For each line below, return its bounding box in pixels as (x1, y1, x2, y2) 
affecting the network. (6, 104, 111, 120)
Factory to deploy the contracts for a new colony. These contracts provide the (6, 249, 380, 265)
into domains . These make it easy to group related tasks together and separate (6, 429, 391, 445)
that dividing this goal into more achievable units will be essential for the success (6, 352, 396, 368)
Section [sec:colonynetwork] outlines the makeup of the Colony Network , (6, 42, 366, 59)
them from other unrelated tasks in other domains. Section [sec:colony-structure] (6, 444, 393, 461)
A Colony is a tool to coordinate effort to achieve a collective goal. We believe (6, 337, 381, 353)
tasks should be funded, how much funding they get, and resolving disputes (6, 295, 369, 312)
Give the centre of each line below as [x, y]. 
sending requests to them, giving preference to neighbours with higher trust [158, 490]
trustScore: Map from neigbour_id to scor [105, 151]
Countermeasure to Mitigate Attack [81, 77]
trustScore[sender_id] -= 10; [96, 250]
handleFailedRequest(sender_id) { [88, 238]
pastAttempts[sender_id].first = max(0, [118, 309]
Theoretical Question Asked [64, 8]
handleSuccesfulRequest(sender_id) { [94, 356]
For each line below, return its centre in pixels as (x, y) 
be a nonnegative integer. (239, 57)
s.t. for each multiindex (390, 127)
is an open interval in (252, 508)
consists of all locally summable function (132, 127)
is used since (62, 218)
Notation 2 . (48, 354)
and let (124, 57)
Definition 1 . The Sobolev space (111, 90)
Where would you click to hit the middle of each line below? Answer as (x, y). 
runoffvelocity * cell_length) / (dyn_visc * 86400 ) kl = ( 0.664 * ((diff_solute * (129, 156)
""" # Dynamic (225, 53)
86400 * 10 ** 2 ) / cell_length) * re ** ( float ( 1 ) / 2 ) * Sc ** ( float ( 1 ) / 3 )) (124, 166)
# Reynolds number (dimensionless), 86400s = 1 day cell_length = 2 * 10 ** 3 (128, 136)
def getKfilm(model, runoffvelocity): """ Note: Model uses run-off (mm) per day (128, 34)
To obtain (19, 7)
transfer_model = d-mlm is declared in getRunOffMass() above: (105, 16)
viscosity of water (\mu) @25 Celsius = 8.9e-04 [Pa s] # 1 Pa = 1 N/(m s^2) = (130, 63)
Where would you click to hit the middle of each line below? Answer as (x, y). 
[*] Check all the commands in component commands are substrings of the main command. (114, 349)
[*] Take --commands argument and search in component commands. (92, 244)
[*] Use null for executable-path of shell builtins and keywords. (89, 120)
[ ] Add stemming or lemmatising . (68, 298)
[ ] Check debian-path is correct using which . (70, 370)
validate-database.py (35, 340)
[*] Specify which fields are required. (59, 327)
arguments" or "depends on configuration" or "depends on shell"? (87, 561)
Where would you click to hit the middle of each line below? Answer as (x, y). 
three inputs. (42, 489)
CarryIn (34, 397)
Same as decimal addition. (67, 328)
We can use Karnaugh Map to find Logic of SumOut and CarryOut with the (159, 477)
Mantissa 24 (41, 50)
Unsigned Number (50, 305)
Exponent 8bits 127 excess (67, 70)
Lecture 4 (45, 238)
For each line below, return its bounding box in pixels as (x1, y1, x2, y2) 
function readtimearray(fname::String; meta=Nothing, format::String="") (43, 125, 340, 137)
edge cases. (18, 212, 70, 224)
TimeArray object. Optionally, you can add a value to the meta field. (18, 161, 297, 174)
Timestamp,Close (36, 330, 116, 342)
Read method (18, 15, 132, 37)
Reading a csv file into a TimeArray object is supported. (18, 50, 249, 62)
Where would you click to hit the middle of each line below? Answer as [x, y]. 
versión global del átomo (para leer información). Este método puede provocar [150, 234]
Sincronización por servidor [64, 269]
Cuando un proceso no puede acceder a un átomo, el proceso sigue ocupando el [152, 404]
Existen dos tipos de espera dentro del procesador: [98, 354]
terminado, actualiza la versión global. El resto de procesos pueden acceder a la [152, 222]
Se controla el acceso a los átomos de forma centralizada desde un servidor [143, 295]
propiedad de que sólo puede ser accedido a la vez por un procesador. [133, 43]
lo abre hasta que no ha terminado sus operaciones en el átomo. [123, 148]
⁂
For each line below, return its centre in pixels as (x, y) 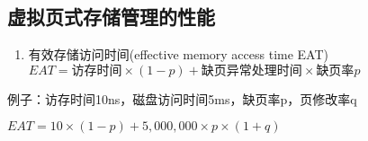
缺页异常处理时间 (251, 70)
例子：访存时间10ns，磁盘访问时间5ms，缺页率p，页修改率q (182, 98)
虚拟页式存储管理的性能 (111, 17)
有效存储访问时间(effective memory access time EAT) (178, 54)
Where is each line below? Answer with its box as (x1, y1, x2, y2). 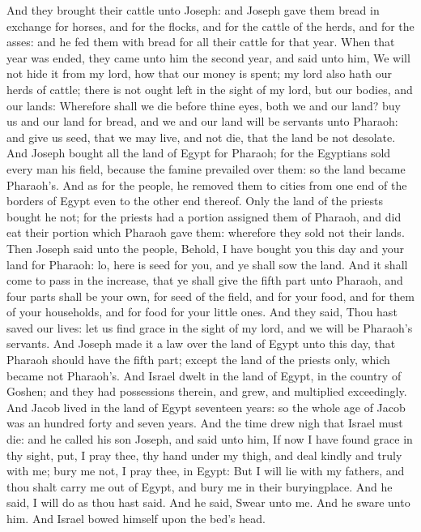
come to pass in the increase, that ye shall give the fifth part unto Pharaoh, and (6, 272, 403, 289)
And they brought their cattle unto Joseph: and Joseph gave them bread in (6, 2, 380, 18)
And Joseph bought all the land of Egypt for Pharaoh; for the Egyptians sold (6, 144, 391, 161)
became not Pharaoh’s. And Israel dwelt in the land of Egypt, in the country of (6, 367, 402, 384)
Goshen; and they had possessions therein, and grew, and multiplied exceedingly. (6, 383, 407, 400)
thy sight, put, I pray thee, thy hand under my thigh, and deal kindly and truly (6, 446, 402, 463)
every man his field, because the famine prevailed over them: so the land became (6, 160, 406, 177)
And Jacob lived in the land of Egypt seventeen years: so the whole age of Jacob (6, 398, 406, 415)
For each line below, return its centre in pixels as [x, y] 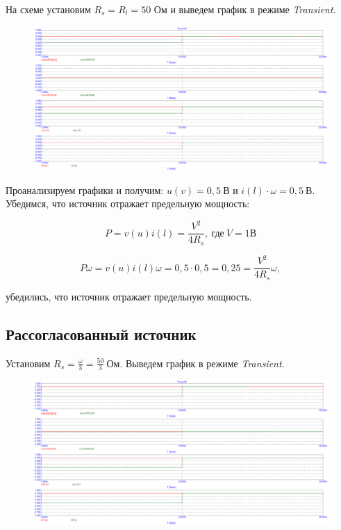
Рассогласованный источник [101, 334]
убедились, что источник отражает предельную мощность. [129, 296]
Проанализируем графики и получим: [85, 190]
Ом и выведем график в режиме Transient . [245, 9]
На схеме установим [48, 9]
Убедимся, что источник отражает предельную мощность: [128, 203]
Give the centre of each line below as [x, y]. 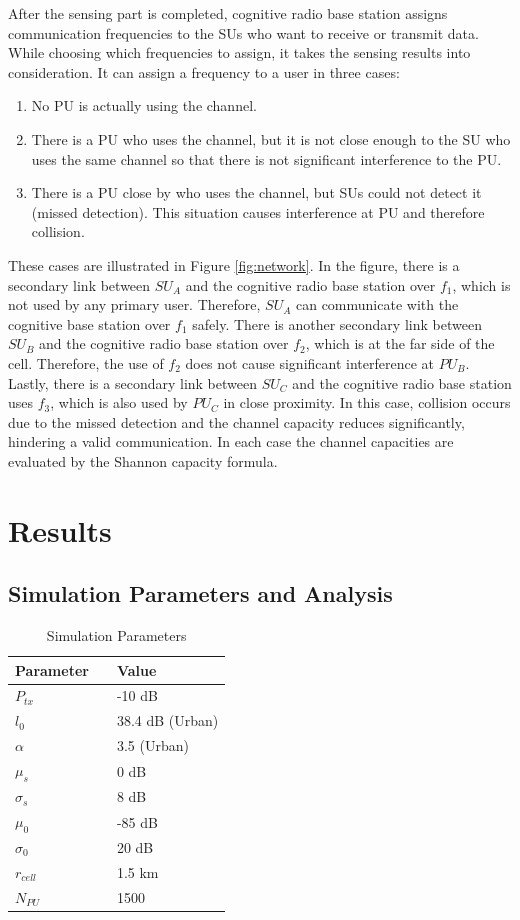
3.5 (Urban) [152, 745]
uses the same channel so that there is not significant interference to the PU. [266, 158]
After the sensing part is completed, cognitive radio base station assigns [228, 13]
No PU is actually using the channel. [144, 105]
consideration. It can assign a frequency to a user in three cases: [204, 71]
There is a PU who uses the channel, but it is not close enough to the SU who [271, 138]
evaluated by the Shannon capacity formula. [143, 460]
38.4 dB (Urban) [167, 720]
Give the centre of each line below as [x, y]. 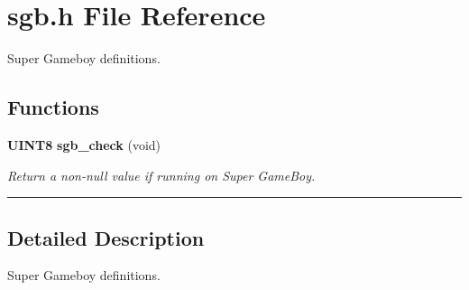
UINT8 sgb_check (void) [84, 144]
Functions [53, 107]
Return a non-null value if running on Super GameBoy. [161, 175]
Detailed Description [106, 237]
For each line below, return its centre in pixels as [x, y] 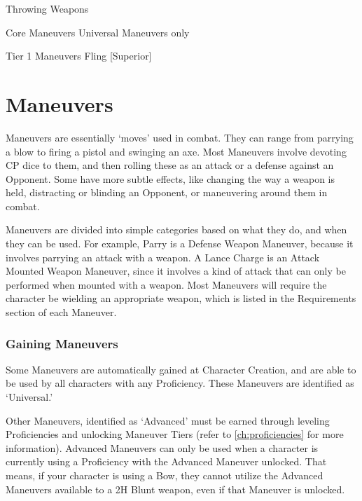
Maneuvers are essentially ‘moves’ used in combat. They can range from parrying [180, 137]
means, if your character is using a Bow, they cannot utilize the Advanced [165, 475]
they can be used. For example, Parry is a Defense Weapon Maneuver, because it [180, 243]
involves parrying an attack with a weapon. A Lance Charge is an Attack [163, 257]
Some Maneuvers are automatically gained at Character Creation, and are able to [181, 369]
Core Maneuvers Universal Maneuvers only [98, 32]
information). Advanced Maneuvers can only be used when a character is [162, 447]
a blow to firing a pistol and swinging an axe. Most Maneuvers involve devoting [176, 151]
⁂
If the word "trustScore" appears in a line above, copy that line.

▶ [RESPONSE]
trustScore: Map from neigbour_id to scor [105, 151]
trustScore[sender_id] -= 10; [96, 250]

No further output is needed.